[Exercise prompt] Go over the data and keep only the lines that include "typicode".

[Records for this exercise]
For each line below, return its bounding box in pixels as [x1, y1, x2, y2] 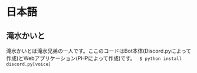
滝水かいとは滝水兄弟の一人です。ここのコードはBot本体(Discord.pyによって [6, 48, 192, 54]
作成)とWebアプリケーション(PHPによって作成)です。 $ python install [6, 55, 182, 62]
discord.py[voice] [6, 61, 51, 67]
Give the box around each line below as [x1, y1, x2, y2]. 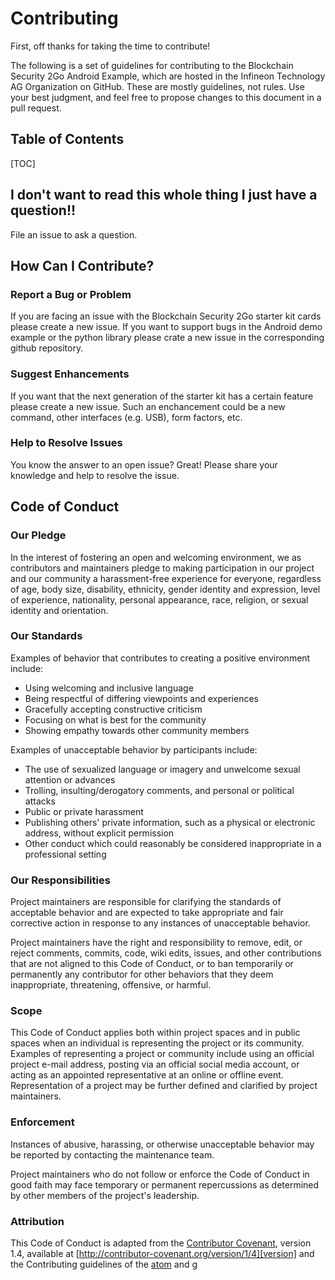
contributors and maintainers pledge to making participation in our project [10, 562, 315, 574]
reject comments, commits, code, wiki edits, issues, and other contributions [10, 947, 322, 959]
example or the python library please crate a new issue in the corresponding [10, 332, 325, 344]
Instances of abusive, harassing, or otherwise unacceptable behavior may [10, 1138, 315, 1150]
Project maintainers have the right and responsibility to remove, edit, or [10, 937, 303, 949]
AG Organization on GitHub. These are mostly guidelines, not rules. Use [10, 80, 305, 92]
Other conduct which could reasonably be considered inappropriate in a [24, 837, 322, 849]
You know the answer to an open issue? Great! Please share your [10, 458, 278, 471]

==

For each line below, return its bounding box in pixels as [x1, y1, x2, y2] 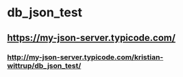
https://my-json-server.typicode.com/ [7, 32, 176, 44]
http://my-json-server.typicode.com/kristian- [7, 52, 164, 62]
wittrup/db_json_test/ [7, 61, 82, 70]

[Output]
https://my-json-server.typicode.com/ [7, 32, 176, 44]
http://my-json-server.typicode.com/kristian- [7, 52, 164, 62]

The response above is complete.